Okay, this is one of my weird problems that other people don't seem to have. My dog likes to grab the toy as close to my (or whoever's) hand as possible when I offer her a toy and she's excited. Often this winds up including part of said person's hand, and she grabs hard. This is actually a problem we encounter regularly as we use toys as a reward for her SAR training. If I don't make sure whoever is rewarding her is wearing leather gloves (I keep two sizes in my training bag), their hands come out looking like they've been through a cheese grater. I'm usually too lazy to grab gloves for myself and my hands are a bleeding disastrous mess.

So you'd think this is a problem of presentation, right? That's what it usually is. But no, not her. No matter how you present the toy, your hand is likely to get bit.
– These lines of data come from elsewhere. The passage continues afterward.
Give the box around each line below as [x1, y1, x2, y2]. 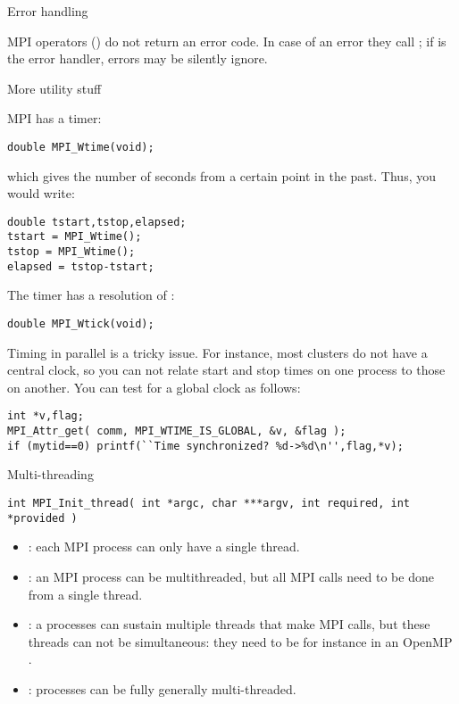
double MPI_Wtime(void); [7, 140, 154, 153]
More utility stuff [7, 79, 102, 97]
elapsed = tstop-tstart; [7, 260, 154, 273]
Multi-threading [7, 465, 94, 484]
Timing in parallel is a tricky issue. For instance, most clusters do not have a [7, 343, 428, 361]
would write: [7, 184, 75, 203]
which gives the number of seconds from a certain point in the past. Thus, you [7, 166, 436, 185]
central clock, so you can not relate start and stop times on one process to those [7, 360, 446, 379]
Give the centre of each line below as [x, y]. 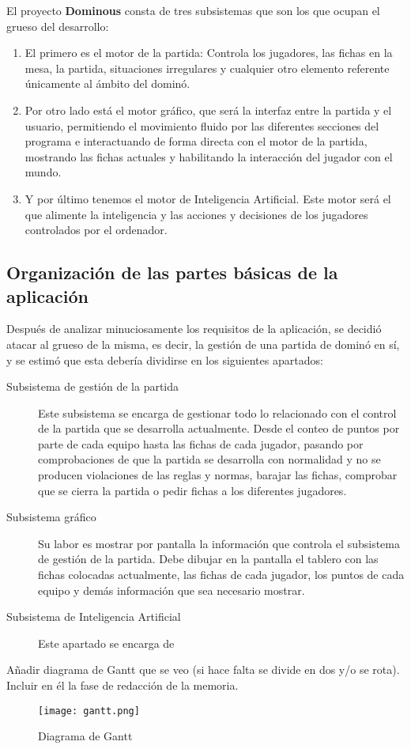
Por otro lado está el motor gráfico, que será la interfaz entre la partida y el [208, 110]
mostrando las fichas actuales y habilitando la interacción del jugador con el [209, 156]
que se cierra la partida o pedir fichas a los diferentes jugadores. [192, 490]
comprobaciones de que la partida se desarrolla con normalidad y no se [209, 459]
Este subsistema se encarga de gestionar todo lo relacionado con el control [217, 412]
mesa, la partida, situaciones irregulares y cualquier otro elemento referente [207, 68]
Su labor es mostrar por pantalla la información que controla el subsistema [219, 543]
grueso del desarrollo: [58, 26]
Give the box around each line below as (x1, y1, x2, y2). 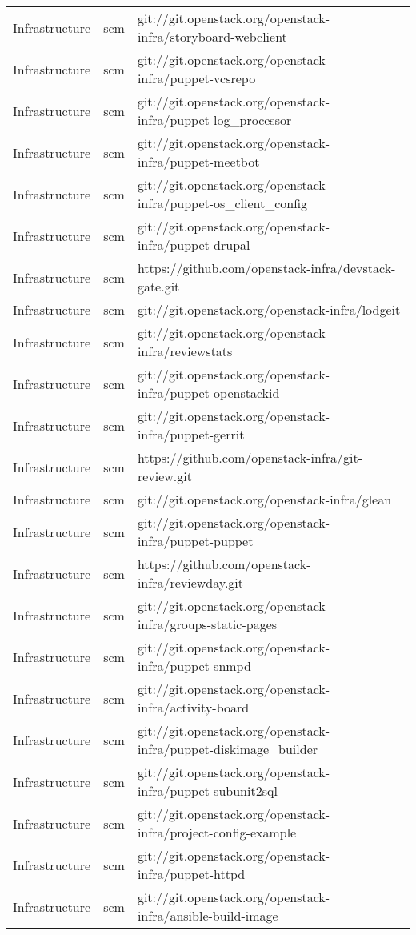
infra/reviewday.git (137, 573, 244, 592)
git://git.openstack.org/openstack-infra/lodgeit (137, 300, 401, 319)
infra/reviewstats (137, 342, 233, 360)
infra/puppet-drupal (137, 235, 250, 254)
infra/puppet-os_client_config (137, 194, 308, 212)
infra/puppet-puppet (137, 532, 254, 550)
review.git (137, 467, 192, 485)
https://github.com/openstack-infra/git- (137, 448, 363, 467)
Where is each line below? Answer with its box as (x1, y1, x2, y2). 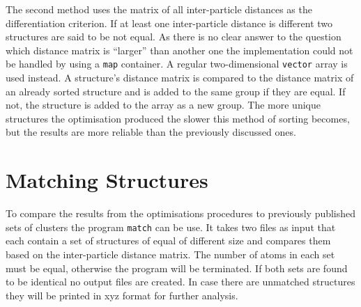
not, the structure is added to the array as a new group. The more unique (6, 97, 321, 112)
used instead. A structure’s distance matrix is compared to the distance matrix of (6, 70, 354, 85)
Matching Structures (6, 166, 208, 194)
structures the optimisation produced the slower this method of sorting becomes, (6, 111, 350, 125)
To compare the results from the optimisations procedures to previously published (6, 206, 356, 221)
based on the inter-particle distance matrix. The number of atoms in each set (6, 246, 335, 261)
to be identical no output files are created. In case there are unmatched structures (6, 274, 355, 289)
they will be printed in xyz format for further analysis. (6, 288, 238, 302)
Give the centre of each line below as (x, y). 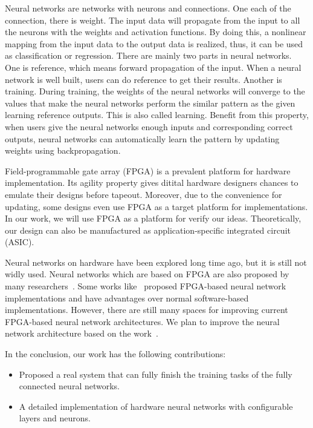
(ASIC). (20, 242)
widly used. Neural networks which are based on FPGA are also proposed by (147, 274)
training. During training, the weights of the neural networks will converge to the (155, 91)
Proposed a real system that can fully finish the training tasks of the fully (156, 374)
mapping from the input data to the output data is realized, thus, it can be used (154, 43)
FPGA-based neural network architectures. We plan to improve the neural (142, 321)
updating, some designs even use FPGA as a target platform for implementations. (156, 206)
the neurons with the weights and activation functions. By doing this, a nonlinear (156, 32)
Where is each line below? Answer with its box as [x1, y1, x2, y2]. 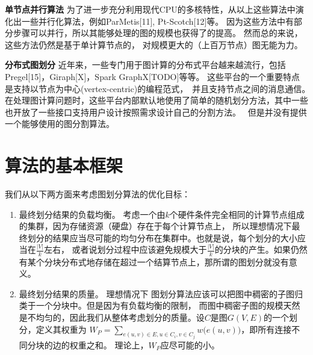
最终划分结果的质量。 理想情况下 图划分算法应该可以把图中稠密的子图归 [19, 287, 303, 300]
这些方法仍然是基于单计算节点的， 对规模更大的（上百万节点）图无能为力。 [5, 38, 303, 51]
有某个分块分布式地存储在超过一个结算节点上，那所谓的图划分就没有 [19, 255, 289, 268]
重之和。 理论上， [78, 338, 149, 351]
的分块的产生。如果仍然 [214, 243, 308, 256]
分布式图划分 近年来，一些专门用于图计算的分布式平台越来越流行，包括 [5, 58, 286, 71]
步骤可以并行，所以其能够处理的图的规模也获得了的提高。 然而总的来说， [13, 26, 303, 39]
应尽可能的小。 [160, 338, 220, 351]
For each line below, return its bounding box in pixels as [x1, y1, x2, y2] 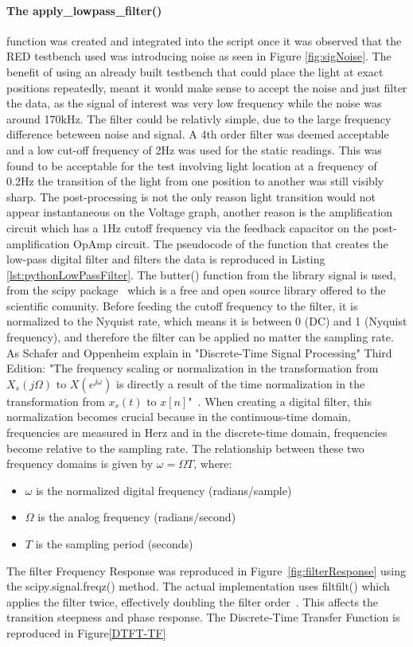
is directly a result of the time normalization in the [115, 375, 365, 392]
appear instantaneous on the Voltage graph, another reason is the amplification [6, 204, 393, 220]
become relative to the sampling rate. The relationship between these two [6, 439, 364, 456]
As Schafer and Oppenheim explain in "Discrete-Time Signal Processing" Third [6, 344, 392, 361]
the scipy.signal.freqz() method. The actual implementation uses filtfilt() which [6, 578, 390, 594]
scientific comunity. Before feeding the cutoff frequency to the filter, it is [6, 297, 358, 314]
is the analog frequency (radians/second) [37, 509, 236, 525]
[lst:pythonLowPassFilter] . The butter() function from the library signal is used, [6, 266, 396, 283]
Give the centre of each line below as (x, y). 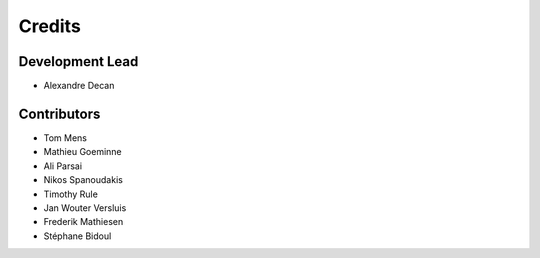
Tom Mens (65, 137)
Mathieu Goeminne (82, 152)
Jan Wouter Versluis (85, 207)
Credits (50, 26)
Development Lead (78, 61)
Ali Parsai (63, 166)
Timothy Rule (71, 194)
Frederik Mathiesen (83, 222)
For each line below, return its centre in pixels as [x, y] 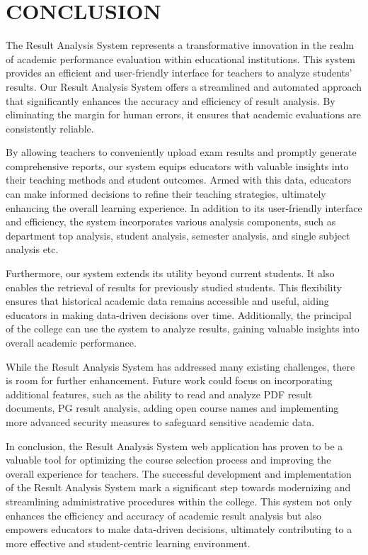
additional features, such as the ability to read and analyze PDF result [159, 394]
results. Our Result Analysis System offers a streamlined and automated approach [184, 86]
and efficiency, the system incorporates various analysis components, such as [171, 222]
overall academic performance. [71, 342]
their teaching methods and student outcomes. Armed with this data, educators [179, 180]
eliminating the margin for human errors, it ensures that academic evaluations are [183, 114]
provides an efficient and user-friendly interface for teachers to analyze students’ [179, 73]
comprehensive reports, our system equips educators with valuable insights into [177, 166]
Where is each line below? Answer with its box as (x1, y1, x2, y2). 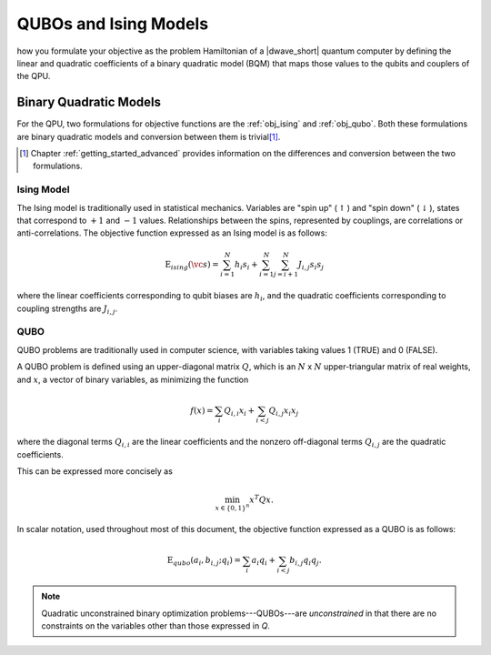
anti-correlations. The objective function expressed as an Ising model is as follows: (16, 227, 327, 238)
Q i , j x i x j (268, 405, 299, 418)
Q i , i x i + (224, 405, 256, 418)
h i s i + (234, 259, 258, 272)
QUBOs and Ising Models (16, 14, 209, 34)
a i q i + (251, 555, 276, 568)
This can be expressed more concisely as (16, 466, 173, 477)
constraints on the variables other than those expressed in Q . (41, 620, 270, 631)
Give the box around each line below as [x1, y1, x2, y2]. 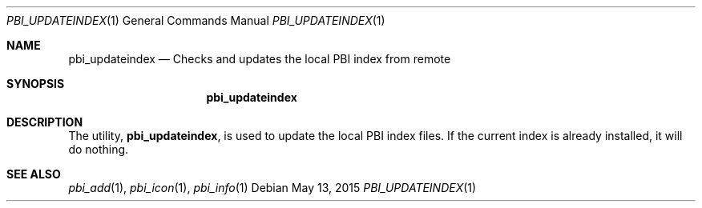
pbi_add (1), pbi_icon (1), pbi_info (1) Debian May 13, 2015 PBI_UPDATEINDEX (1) [68, 181, 477, 194]
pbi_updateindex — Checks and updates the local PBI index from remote [68, 52, 451, 66]
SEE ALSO [6, 167, 61, 181]
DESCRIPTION [6, 115, 83, 129]
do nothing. [68, 142, 129, 156]
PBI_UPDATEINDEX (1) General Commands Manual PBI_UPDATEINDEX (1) [6, 14, 385, 27]
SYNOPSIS [6, 77, 65, 90]
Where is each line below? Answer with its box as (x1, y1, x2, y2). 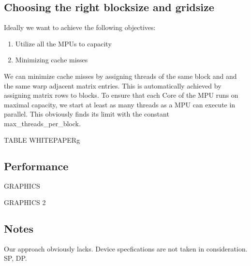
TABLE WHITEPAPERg (4, 134, 80, 145)
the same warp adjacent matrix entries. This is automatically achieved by (4, 80, 221, 90)
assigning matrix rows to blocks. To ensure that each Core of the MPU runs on (4, 90, 238, 100)
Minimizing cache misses (15, 55, 88, 65)
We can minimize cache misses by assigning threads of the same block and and (4, 71, 237, 81)
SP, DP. (4, 253, 27, 263)
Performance (4, 158, 69, 173)
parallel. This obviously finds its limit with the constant (4, 109, 169, 119)
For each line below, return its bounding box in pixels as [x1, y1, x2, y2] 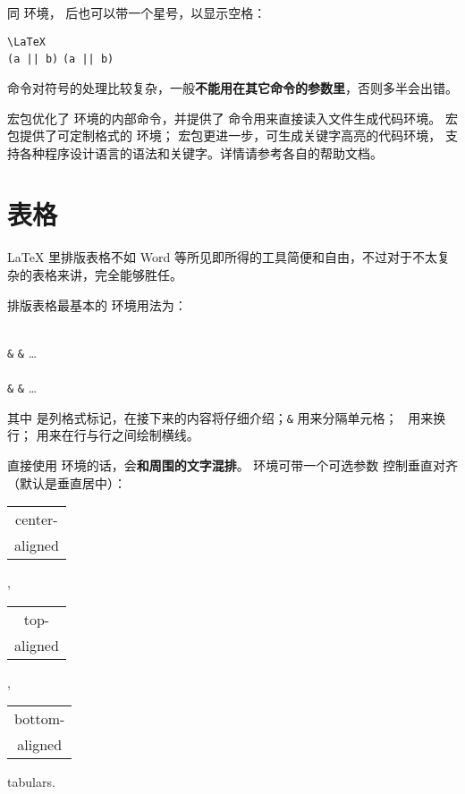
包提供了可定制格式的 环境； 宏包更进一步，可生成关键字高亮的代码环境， [7, 126, 442, 145]
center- [15, 509, 58, 530]
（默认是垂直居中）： [7, 473, 126, 492]
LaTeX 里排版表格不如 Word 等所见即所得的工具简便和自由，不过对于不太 [7, 248, 437, 266]
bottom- [14, 708, 65, 730]
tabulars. [7, 773, 55, 791]
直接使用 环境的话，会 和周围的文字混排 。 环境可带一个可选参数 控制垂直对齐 [7, 455, 458, 474]
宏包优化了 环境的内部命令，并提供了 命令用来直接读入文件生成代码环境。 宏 [7, 108, 458, 127]
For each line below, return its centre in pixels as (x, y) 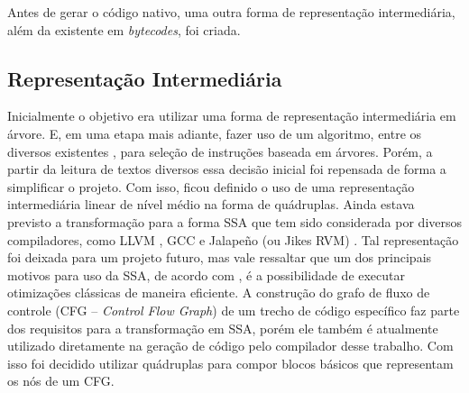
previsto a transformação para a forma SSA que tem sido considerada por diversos (235, 221)
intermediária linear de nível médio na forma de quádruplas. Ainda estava (211, 204)
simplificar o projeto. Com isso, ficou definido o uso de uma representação (211, 186)
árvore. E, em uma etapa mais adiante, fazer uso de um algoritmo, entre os (215, 133)
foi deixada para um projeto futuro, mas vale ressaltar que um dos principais (220, 257)
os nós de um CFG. (61, 381)
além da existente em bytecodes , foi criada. (124, 29)
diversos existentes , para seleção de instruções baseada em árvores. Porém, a (220, 151)
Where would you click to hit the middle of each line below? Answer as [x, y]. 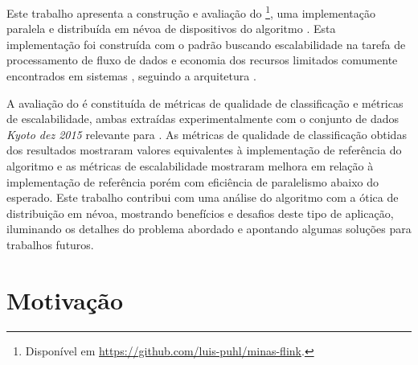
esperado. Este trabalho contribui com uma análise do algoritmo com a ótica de [203, 197]
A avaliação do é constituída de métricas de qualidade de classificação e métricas [205, 103]
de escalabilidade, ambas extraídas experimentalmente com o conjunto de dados [203, 119]
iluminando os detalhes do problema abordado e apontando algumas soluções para [209, 229]
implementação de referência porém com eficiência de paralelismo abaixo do [193, 181]
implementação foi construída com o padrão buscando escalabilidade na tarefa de [206, 44]
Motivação [65, 299]
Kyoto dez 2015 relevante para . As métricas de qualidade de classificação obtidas [207, 134]
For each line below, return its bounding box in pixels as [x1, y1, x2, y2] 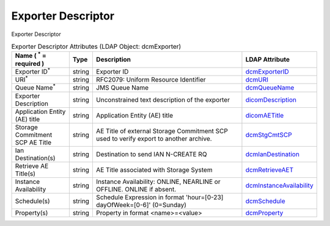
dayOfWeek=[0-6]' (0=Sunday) [95, 200, 186, 209]
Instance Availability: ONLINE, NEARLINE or [95, 177, 221, 186]
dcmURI [245, 76, 269, 84]
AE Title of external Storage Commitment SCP [95, 127, 229, 135]
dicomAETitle [245, 111, 284, 119]
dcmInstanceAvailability [245, 181, 314, 189]
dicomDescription [245, 95, 296, 104]
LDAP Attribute [245, 55, 290, 64]
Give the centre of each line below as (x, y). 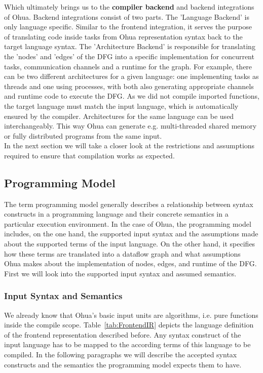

She actively targets "toy next to your hand" rather than "toy." Believe me, I'm pretty experienced with presenting toys correctly. I've also had others with far more experience than me working with her, and they've all felt her teeth.

So maybe a toy problem, right? Again, no. Currently we're using a tennis ball on a climbing rope, and that's the best so far. We've tried like 5 different types of tugs though and she's had a problem with all of them.

Anyway, is there a way to get her to target the toy itself rather than focusing on my hands so much? Might she grow out of it as she gets older (she's 9 months now)? Why can't I ever have a normal training problem with my dogs?


----------



## lemonadeicedtea (Aug 8, 2011)

Is the toy (and thus play) "dead" until she bites it in the right position? 

(I don't have anything helpful to add beyond that, sorry for your hands. )


----------



## jae (Jul 17, 2012)

My dog does this as well. When I brought it up at a sch eval, I was told that (this is paraphrased) it is an inhibition or a lack of confidence that the dog chooses not to bite at the middle of the toy; much like those dogs that will not bite the middle of the sleeve.

All that I have found what works is to be proactive about redirecting the toy so that dog has no choice but to bite the middle. If he does get your hand, reward is removed right away and back to the task. Now sometimes he goes for the middle on his own. But lately I have found, although he will not play "properly" with me all the time, he will go all out at PSA training, middle of the tug, thrashing, keeping away from the helper. So maybe my dog feels like he does not want to hurt me? what a thoughtful dog.

I can live with it, although yes it is annoying for him to bite at the tug handles or the string on a ball-on-string, I have found ways to get around it. Redirecting the tug to his mouth. A rag reward works nicely. 2 handled tugs so that he can get one end. A thrown ball is our favorite. Still, am hoping that he will grow out of it.


----------



## AngelaA6 (Jan 20, 2013)

You're not alone  my pup does this too. I just stop and have him drop it so I can pop it back in his mouth at the correct distance from my hand. I was just consistent about it and now 90% of the time (still learning) he is now biting the toy further away from my hand


----------



## RowdyDogs (Nov 12, 2012)

Thanks, guys. Good to know I'm not alone. 

Jae, that makes total sense and I'm kind of surprised that hasn't occurred to me (or any of our cadre of trainers) before. Maybe because Abi is freaking nuts most of the time...she doesn't seem like a dog who is lacking in confidence. However, when I first got her, she had been discouraged from playing tug with people because her previous owners thought it would make her aggressive, so I initially really had to encourage her to do it. She is getting better, though. I'm not sure I'm quite ready to start removing the reward if she gets my hand though...we've only been doing this for 2 months and she's still too easily discouraged from playing tug IMO. But I will keep that in mind for the future, when we are fine-tuning her tug game.


----------



## jae (Jul 17, 2012)

Of course, that is one man's opinion, and I certainly cannot speak to how much truth there is to it. maybe some other experienced person could expand on that notion.


----------



## t.lesniak (Jan 4, 2010)

Stop over analyzing *why*, and correct your dog for biting you.
What would one dog do if another dog bit him and hurt him? 
The dog would bite him back, and show him how it feels.


----------